In any event, to the extent that the plaintiff, who was represented at hearing, seeks reversal and remand on the basis that Dr. Webber's answer was incomplete or otherwise ambiguous, her counsel could and should have sought clarification at the time. See, e.g., Fallon v. Social Sec. Admin. Comm'r, No. 1:10-cv-00058-JAW, 2011 WL 167039, at *9 (D. Me. Jan. 14, 2011) (rec. dec., aff'd Feb. 18, 2011) ("[Claimant] was represented by counsel at her hearing and the Judge permitted [her] counsel to question the vocational expert. There is an expectation that counsel will explore these concerns with the vocational expert at the hearing, not leave such matters to technical challenges before the courts."). Even had the administrative law judge erred in failing to find and convey to the vocational expert a restriction against respiratory irritants, the DOT indicates that the laundry worker job entails no exposure to toxic chemicals, atmospheric conditions, extreme heat, extreme cold, or any other environmental condition. See DOT § 302.685-010.

II. Conclusion

For the foregoing reasons, I recommend that the decision of the commissioner be AFFIRMED.

FootNotes


1. This action is properly brought under 42 U.S.C. §§ 405(g) and 1383(c)(3). The commissioner has admitted that the plaintiff has exhausted her administrative remedies.
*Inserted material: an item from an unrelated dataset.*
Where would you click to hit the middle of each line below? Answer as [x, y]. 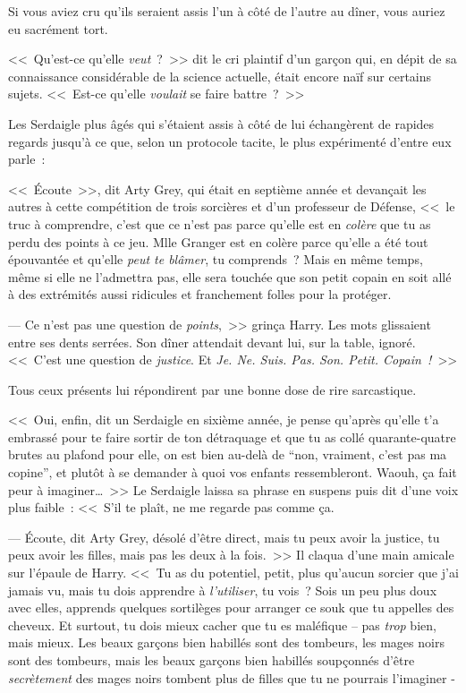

The case is presented as a request for judicial review by this court pursuant to Local Rule 16.3(a)(2), as amended January 1, 2013, which requires the plaintiff to file an itemized statement of the specific errors upon which she seeks reversal of the commissioner's decision and to complete and file a fact sheet available at the Clerk's Office and the commissioner to file a written opposition to the itemized statement. Oral argument was held before me on March 14, 2014, pursuant to Local Rule 16.3(a)(2)(D), requiring the parties to set forth at oral argument their respective positions with citations to relevant statutes, regulations, case authority, and page references to the administrative record.